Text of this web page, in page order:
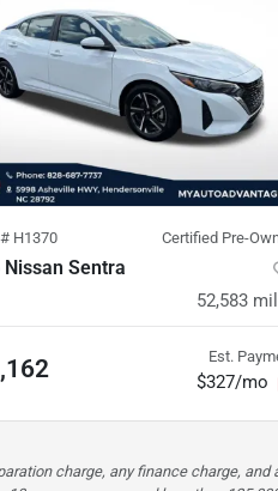
H1370 Certified Pre-
Nissan Sentra
52,583
Est.
$327/mo
charge, any finance charge,
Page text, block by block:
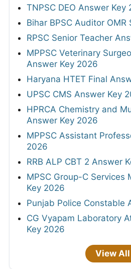
TNPSC DEO Answer
Bihar BPSC Auditor OMR
RPSC Senior Teacher
MPPSC Veterinary
Answer Key 2026
Haryana HTET Final
UPSC CMS Answer Key
HPRCA Chemistry and
Answer Key 2026
MPPSC Assistant
2026
RRB ALP CBT 2 Answer
MPSC Group-C Services
Key 2026
Punjab Police Constable
CG Vyapam Laboratory
Key 2026
View All
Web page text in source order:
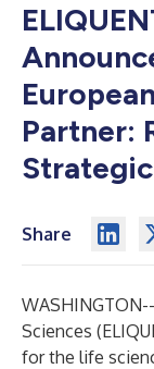
Partner:
Share
Sciences
for the life
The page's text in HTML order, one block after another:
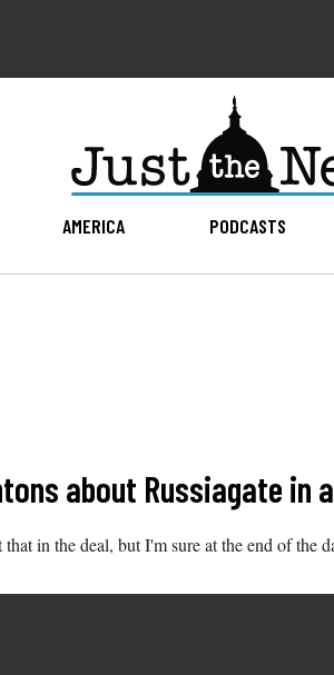
AMERICA PODCASTS
about Russiagate in
in the deal, but I'm sure at the end of the
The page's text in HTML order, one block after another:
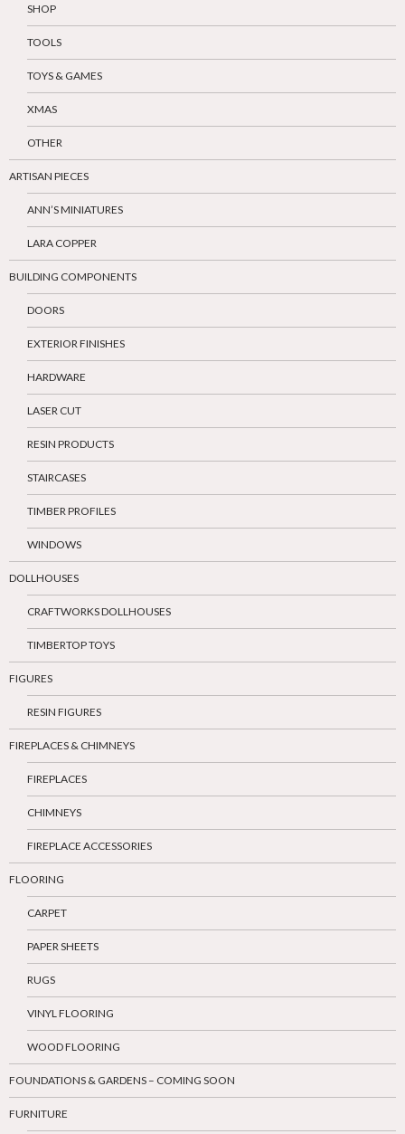
SHOP
TOOLS
TOYS & GAMES
XMAS
OTHER
ARTISAN PIECES
ANN’S MINIATURES
LARA COPPER
BUILDING COMPONENTS
DOORS
EXTERIOR FINISHES
HARDWARE
LASER CUT
RESIN PRODUCTS
STAIRCASES
TIMBER PROFILES
WINDOWS
DOLLHOUSES
CRAFTWORKS DOLLHOUSES
TIMBERTOP TOYS
FIGURES
RESIN FIGURES
FIREPLACES & CHIMNEYS
FIREPLACES
CHIMNEYS
FIREPLACE ACCESSORIES
FLOORING
CARPET
PAPER SHEETS
RUGS
VINYL FLOORING
WOOD FLOORING
FOUNDATIONS & GARDENS – COMING SOON
FURNITURE
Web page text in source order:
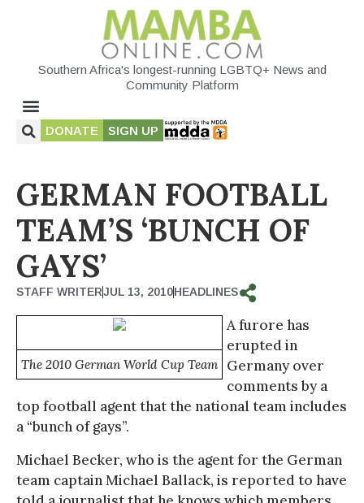
Southern Africa's longest-running LGBTQ+ News and
Community Platform
DONATE SIGN UP
GERMAN FOOTBALL
TEAM’S ‘BUNCH OF
GAYS’
STAFF WRITERJUL 13, 2010HEADLINES
The 2010 German World Cup Team
A furore has
erupted in
Germany over
comments by a
top football agent that the national team includes
a “bunch of gays”.
Michael Becker, who is the agent for the German
team captain Michael Ballack, is reported to have
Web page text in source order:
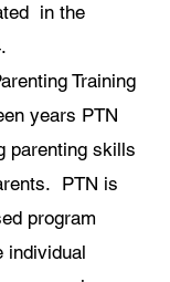
in the
Training
years PTN
parenting skills
PTN is
program
individual
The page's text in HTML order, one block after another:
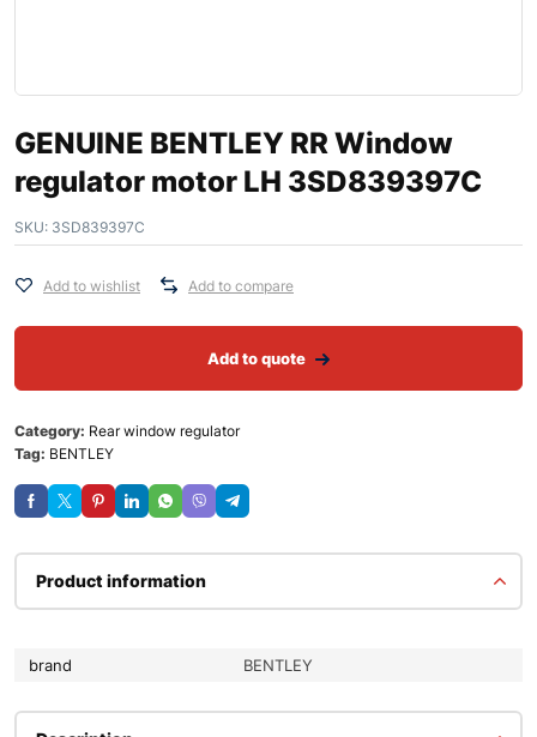
GENUINE BENTLEY RR Window
regulator motor LH 3SD839397C
SKU: 3SD839397C
Add to wishlist Add to compare
Add to quote
Category: Rear window regulator
Tag: BENTLEY
Product information
brand BENTLEY
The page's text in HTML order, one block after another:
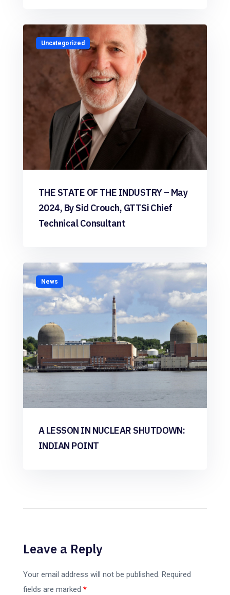
Uncategorized
THE STATE OF THE INDUSTRY – May
2024, By Sid Crouch, GTTSi Chief
Technical Consultant
News
A LESSON IN NUCLEAR SHUTDOWN:
INDIAN POINT
Leave a Reply
Your email address will not be published. Required
fields are marked *
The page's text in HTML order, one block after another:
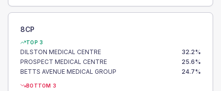
8CP
TOP 3
DILSTON MEDICAL CENTRE 32.2%
PROSPECT MEDICAL CENTRE
25.6%
BETTS AVENUE MEDICAL GROUP
24.7%
BOTTOM 3
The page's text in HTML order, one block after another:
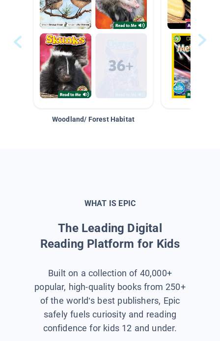
Woodland/ Forest Habitat
WHAT IS EPIC
The Leading Digital
Reading Platform for Kids
Built on a collection of 40,000+
popular, high-quality books from 250+
of the world’s best publishers, Epic
safely fuels curiosity and reading
confidence for kids 12 and under.
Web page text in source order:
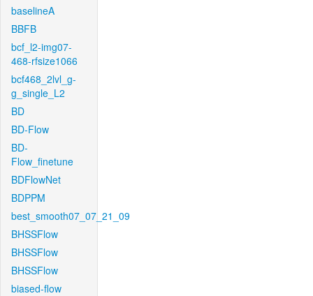
baselineA
BBFB
bcf_l2-img07-
468-rfsize1066
bcf468_2lvl_g-
g_single_L2
BD
BD-Flow
BD-
Flow_finetune
BDFlowNet
BDPPM
best_smooth07_07_21_09
BHSSFlow
BHSSFlow
BHSSFlow
biased-flow
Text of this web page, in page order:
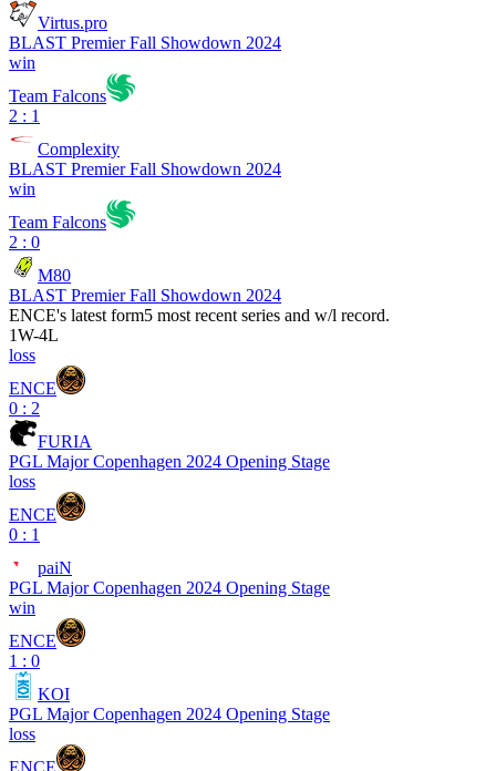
• • • • •
Task to carry out: Your answer should be a precise transcript of the entries, minus the pictures.

Response to this exercise:
Text of this web page, in page order:
H1370 Certified Pre-
Nissan Sentra
52,583
Est.
$327/mo
charge, any finance charge,
Page text, block by block:
TNPSC DEO Answer
Bihar BPSC Auditor OMR
RPSC Senior Teacher
MPPSC Veterinary
Answer Key 2026
Haryana HTET Final
UPSC CMS Answer Key
HPRCA Chemistry and
Answer Key 2026
MPPSC Assistant
2026
RRB ALP CBT 2 Answer
MPSC Group-C Services
Key 2026
Punjab Police Constable
CG Vyapam Laboratory
Key 2026
View All
Web page text in source order:
Partner:
Share
Sciences
for the life
The page's text in HTML order, one block after another:
AMERICA PODCASTS
about Russiagate in
in the deal, but I'm sure at the end of the
The page's text in HTML order, one block after another:
SHOP
TOOLS
TOYS & GAMES
XMAS
OTHER
ARTISAN PIECES
ANN’S MINIATURES
LARA COPPER
BUILDING COMPONENTS
DOORS
EXTERIOR FINISHES
HARDWARE
LASER CUT
RESIN PRODUCTS
STAIRCASES
TIMBER PROFILES
WINDOWS
DOLLHOUSES
CRAFTWORKS DOLLHOUSES
TIMBERTOP TOYS
FIGURES
RESIN FIGURES
FIREPLACES & CHIMNEYS
FIREPLACES
CHIMNEYS
FIREPLACE ACCESSORIES
FLOORING
CARPET
PAPER SHEETS
RUGS
VINYL FLOORING
WOOD FLOORING
FOUNDATIONS & GARDENS – COMING SOON
FURNITURE
Web page text in source order:
Southern Africa's longest-running LGBTQ+ News and
Community Platform
DONATE SIGN UP
GERMAN FOOTBALL
TEAM’S ‘BUNCH OF
GAYS’
STAFF WRITERJUL 13, 2010HEADLINES
The 2010 German World Cup Team
A furore has
erupted in
Germany over
comments by a
top football agent that the national team includes
a “bunch of gays”.
Michael Becker, who is the agent for the German
team captain Michael Ballack, is reported to have
Web page text in source order:
in the
Training
years PTN
parenting skills
PTN is
program
individual
The page's text in HTML order, one block after another:
GENUINE BENTLEY RR Window
regulator motor LH 3SD839397C
SKU: 3SD839397C
Add to wishlist Add to compare
Add to quote
Category: Rear window regulator
Tag: BENTLEY
Product information
brand BENTLEY
The page's text in HTML order, one block after another:
Uncategorized
THE STATE OF THE INDUSTRY – May
2024, By Sid Crouch, GTTSi Chief
Technical Consultant
News
A LESSON IN NUCLEAR SHUTDOWN:
INDIAN POINT
Leave a Reply
Your email address will not be published. Required
fields are marked *
The page's text in HTML order, one block after another:
8CP
TOP 3
DILSTON MEDICAL CENTRE 32.2%
PROSPECT MEDICAL CENTRE
25.6%
BETTS AVENUE MEDICAL GROUP
24.7%
BOTTOM 3
The page's text in HTML order, one block after another:
Woodland/ Forest Habitat
WHAT IS EPIC
The Leading Digital
Reading Platform for Kids
Built on a collection of 40,000+
popular, high-quality books from 250+
of the world’s best publishers, Epic
safely fuels curiosity and reading
confidence for kids 12 and under.
Web page text in source order:
baselineA
BBFB
bcf_l2-img07-
468-rfsize1066
bcf468_2lvl_g-
g_single_L2
BD
BD-Flow
BD-
Flow_finetune
BDFlowNet
BDPPM
best_smooth07_07_21_09
BHSSFlow
BHSSFlow
BHSSFlow
biased-flow
Text of this web page, in page order:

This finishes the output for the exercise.